A ver, un poco de orientación porque los veo medios perdidos...

1) Afortunadamente en México ya se puede tomar cerveza más allá de Modelo y Tecate: está la Cucapá, una cerveza de muy buena calidad hecha en Baja California. De aquellos rumbos está también la Rosarito Beach, una cerveza lager pero con muy buen cuerpo y sabor. Por el occidente del país está la Cervecería Minerva, ya llevan un rato en el mercado con chelas muy buenas. Me acabo de comprar una San Vicente, también tapatía y muuuy recomendada. Del EdoMex llega la Cerveza Calavera, una cerveza gourmet que no le pide nada a las europeas (la tripel es una de mis favoritas). Está la cerveza Querétaro, La Catrina, Magna, Maquiavelo, Templario... en fin, ya hay muchas opciones, lamentablemente solo se encuentran disponibles a la venta en unos cuantos lugares.

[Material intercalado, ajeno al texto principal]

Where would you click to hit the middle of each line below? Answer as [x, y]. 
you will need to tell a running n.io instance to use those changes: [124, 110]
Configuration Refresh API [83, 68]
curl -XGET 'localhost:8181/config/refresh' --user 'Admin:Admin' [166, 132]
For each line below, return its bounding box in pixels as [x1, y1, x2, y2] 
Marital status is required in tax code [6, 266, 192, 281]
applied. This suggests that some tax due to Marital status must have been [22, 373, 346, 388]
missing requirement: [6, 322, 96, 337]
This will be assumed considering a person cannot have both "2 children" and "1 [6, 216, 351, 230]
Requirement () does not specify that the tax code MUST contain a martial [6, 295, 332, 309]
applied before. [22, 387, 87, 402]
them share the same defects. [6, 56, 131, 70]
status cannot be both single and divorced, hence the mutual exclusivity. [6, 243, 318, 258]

2) Las Fat Tire que aparecen en las fotos están en mi casa, y fueron adquiridas en la ciudad de Guadalajara.

3) ¿Dónde las compré? Si les digo chance se las acaban, mejor no, jajaja... en The Beer Box. El mejor surtido que he visto en México, aunque los precios no son precisamente económicos.

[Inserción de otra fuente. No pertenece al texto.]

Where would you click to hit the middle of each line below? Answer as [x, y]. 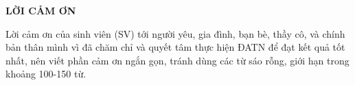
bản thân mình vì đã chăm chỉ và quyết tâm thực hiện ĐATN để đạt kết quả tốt [175, 47]
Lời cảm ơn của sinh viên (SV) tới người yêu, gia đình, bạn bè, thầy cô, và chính [175, 33]
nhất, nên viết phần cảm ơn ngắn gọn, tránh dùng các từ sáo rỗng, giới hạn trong [177, 60]
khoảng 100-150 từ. [46, 74]
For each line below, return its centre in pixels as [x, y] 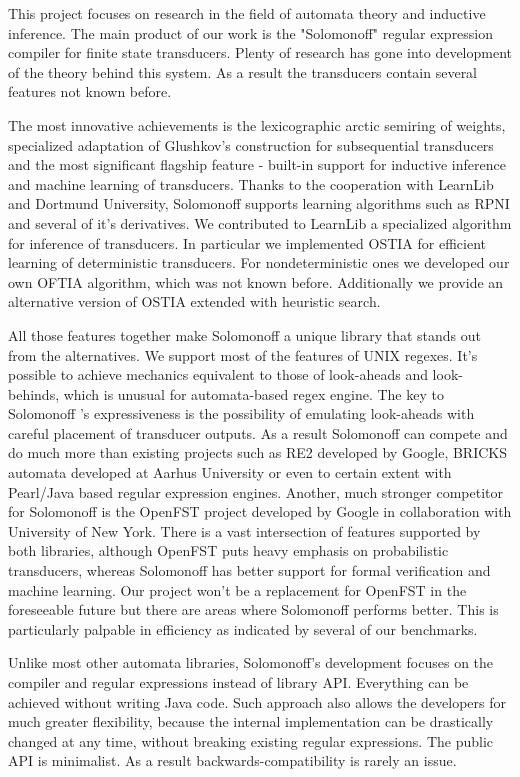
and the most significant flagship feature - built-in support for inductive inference [257, 164]
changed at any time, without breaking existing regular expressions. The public [251, 740]
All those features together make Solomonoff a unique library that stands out [244, 334]
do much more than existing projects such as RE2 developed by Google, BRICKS [258, 452]
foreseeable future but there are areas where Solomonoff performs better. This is [253, 609]
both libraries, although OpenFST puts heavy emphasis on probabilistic [228, 550]
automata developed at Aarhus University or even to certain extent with [230, 472]
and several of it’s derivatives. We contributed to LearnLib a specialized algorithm [260, 222]

Finalmente, eso de traer cervezas de otro país por cuenta de uno, como siempre, es un albur en la aduana. Hace unos años me traje un cartón de Balashi y no tuve problema alguno (de haber sabido me traía otros 2)...


----------



## martinsillo (Jul 31, 2009)

Muy buena info blati!
tocara de empezar a llenar la nevera :thumbsup:


----------



## the last biker (Oct 12, 2005)

*Excelente información*



blatido said:


> A ver, un poco de orientación porque los veo medios perdidos...
> 
> 1) Afortunadamente en México ya se puede tomar cerveza más allá de Modelo y Tecate: está la Cucapá, una cerveza de muy buena calidad hecha en Baja California. De aquellos rumbos está también la Rosarito Beach, una cerveza lager pero con muy buen cuerpo y sabor. Por el occidente del país está la Cervecería Minerva, ya llevan un rato en el mercado con chelas muy buenas. Me acabo de comprar una San Vicente, también tapatía y muuuy recomendada. Del EdoMex llega la Cerveza Calavera, una cerveza gourmet que no le pide nada a las europeas (la tripel es una de mis favoritas). Está la cerveza Querétaro, La Catrina, Magna, Maquiavelo, Templario... en fin, ya hay muchas opciones, lamentablemente solo se encuentran disponibles a la venta en unos cuantos lugares.
> 
> Finalmente, eso de traer cervezas de otro país por cuenta de uno, como siempre, es un albur en la aduana. Hace unos años me traje un cartón de Balashi y no tuve problema alguno (de haber sabido me traía otros 2)...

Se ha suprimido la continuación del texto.